Negotiations in a Cultural Context
Publication Summary
This article was initially prepared for a seminar on Negotiations at the School of Advanced International Studies (SAIS) of John's Hopkins University in Washington, DC., which was conducted by Professor I. William Zartman. The principles, as referred to then, were subsequently presented at the peace negotiations in Naivasha, Kenya, that eventually resulted in the 2005 Comprehensive Peace Agreement (CPA). They were also included in a chapter that appeared in two separate books edited by Dr. Kevin Cahill of Fordham University in New York.
Francis Mading Deng's Biography
Francis M. Deng has recently been assigned the position of South Sudan's Roving Ambassador after having been the country's first Permanent Representative to the United Nations. Prior to that, he served for five years as the United Nations Secretary-General's Special Advisor on the Prevention of Genocide at the level of Under-Secretary-General. From 1992 to 2004, he served as Representative of the Secretary-General on Internally Displaced Persons. His first position in the United Nations was that of Human Rights Officer in the Secretariat from 1967 to 1972 when he was appointed Sudan's Ambassador to the Nordic Countries.
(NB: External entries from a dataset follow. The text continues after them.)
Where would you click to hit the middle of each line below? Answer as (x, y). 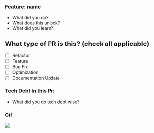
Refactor (21, 56)
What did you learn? (33, 28)
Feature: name (23, 7)
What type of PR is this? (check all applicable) (77, 44)
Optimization (25, 72)
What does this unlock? (36, 23)
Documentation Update (36, 78)
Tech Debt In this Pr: (30, 91)
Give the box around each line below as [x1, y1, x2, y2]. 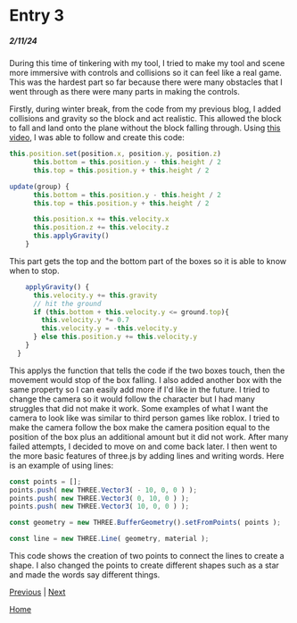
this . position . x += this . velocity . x [32, 215, 169, 224]
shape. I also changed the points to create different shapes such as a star [9, 560, 279, 571]
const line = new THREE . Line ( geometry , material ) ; [9, 535, 210, 544]
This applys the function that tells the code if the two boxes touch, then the [9, 365, 285, 376]
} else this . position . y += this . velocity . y [32, 332, 198, 342]
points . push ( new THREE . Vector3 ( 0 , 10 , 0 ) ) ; [9, 494, 190, 503]
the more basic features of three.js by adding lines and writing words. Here [9, 450, 285, 461]
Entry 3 [9, 5, 65, 26]
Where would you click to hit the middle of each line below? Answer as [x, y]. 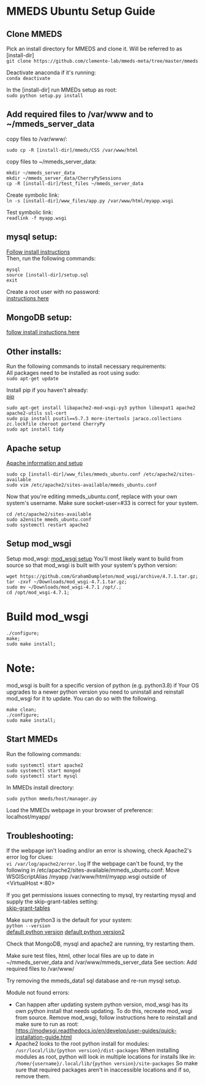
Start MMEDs [32, 739]
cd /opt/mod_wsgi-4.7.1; [38, 592]
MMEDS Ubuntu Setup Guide [81, 11]
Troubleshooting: [40, 836]
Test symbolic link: [30, 212]
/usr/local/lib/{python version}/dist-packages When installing [97, 1050]
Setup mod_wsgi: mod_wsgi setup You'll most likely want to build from [95, 558]
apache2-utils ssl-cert [37, 413]
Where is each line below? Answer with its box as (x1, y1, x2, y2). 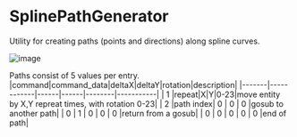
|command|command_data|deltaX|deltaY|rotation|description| (9, 79, 238, 90)
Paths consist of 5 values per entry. (9, 69, 140, 81)
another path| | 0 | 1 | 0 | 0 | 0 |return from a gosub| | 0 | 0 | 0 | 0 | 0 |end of (9, 108, 287, 118)
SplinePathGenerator (9, 6, 169, 27)
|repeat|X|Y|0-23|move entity (171, 89, 281, 100)
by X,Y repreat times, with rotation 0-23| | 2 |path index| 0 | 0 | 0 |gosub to (9, 98, 284, 109)
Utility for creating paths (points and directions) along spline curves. (9, 36, 260, 46)
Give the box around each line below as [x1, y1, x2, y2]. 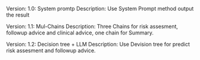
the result [6, 11, 30, 18]
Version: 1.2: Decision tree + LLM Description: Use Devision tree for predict [6, 41, 190, 48]
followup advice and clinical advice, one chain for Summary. [6, 29, 154, 36]
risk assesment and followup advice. [6, 47, 96, 54]
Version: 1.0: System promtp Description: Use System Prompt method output [6, 5, 194, 12]
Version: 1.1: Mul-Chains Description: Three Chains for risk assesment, [6, 23, 179, 30]
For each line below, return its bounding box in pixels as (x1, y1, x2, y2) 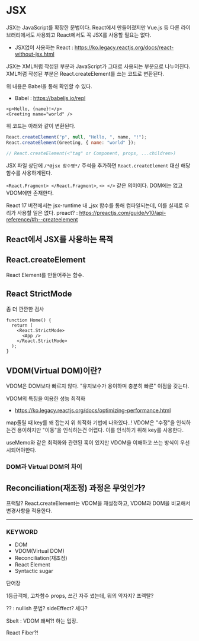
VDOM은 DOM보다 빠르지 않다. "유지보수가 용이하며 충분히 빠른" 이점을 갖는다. (6, 382, 190, 389)
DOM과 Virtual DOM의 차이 (6, 463, 82, 471)
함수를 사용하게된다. (6, 169, 52, 176)
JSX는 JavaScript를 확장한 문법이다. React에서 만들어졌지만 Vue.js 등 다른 (6, 24, 180, 31)
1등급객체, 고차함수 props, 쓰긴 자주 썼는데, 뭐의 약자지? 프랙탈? (6, 592, 154, 600)
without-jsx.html (14, 50, 54, 57)
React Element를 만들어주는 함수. (6, 271, 84, 278)
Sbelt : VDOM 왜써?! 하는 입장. (6, 617, 78, 624)
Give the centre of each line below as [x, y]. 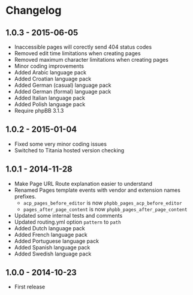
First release [30, 287]
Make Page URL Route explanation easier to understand [83, 183]
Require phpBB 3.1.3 [39, 111]
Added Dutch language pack [49, 228]
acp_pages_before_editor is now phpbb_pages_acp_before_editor [102, 203]
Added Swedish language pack [53, 254]
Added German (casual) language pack [63, 85]
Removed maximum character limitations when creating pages [91, 60]

He was also Sudan's Ambassador to Canada and the United States of America and was also Minister of State for Foreign Affairs for five years. After leaving his Government's service, he held a series of positions in leading think tanks and universities in the United States. Dr. Deng graduated with an LLB (honors) from the University of Khartoum to which he was appointed a member of the Law Faculty and then sent abroad for post-graduate studies. He holds an LLM and a JSD from Yale University Law School. Dr. Deng has authored and edited over thirty books in a wide variety of fields and has written two novels on the crisis of national identity in the Sudan.